Totally agree with paragraphs 2 and 3. Not too sure about your brother-in-law though… (smile)
The wants of corporations began to be put ahead of the needs of people in the seventeenth century.
We are currently witnessing the final acts of a play that has lasted several hundred years.
Either the people will take back the planet from the corporations or the corporations will reduce the planet to ashes.
At the moment the odds are very much in favour of the latter occuring.
Well Burt., there’s a coincidence for you
1865. That is roughly the year when humanity started going into overshoot, i.e. when the population started to exceed the long term carrying capacity of the Earth, and resource consumption started to exceed what the Earth could deliver long term.
The shift from exterminating whales to obtain their oil to drilling holes in the Earth has allowed overshoot to continue for a century-and-a-half, but 150 years is miniscule in the grand scheme of things (humans have been around for around 200,000 years and lived without wide scale industrialism for 199,800 of them).
We are now getting mighty close to payback time …. running low on energy supplies and wrecking most of the planetary systems that make the world habitable. it will be pretty much all over by 2015, as far as present economic arrangments go. Some parts of the Earth may remain habitable for a humans, depending on how insanely people behave over the next decade.
All truth passes though three stages.
First. It is ridiculed.
Second. It is violently opposed.
Third. It is universely accepted as being self-evident. -Schopenhauer.
so the super city hasn’t sacved any money at all?
wodney has just handed his mates a half billion dollar IT contract.
nice work if you can get it.
Randal nails it, it was never about efficiency and reduced costs just another money grab either by services or assets to those in on the scam.
The systems never really needed touching until you had a single workable amalgamated ratings model as well as a shed load of other stuff sorted like transport ticketing etc under a deliverable single instance model.
Only then is it worth considering single systems, plenty of savings in the meantime consolidating service delivery and ironing out nasty infrastructure issues so you implement on a solid consistent foundation once you know what it should do.
But hey isn’t that one of the royal commissions suggestions after reviewing other experiences around the globe…..Rortney and Sideshow John know better and they’ve got this hollow script they read from to prove it.
Single ratings model was there is work had started earlier. The ARC already rated every property in the region. All that needed to be added was the additional rules by location.
The core financial and HR systems had to be dealt with prior to day 1, despite the ATA’s early attempts to not touch them – that is why around Nov/Dec 09 there was a rush to get SAP in for the council.

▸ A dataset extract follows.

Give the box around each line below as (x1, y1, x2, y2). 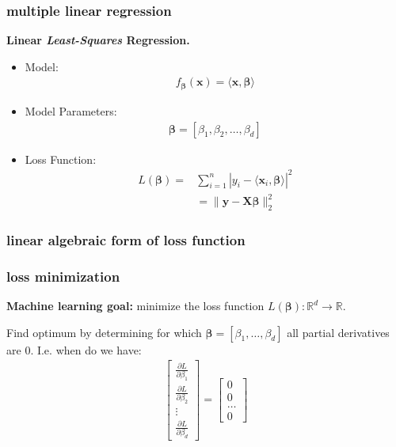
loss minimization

It is easy to come up with why this had to be. Explain how a manager would deal with leave requests from staff in eight different HR systems? Explain how purchase order workflow would work when staff were in disparate financial systems?
The real issue was that it is much easier to set up new systems before an organisation exists than after. The “let’s do the minimum and the rest can be done after Nov 1” was a recipe for confusion, operational confusion and cost blowouts.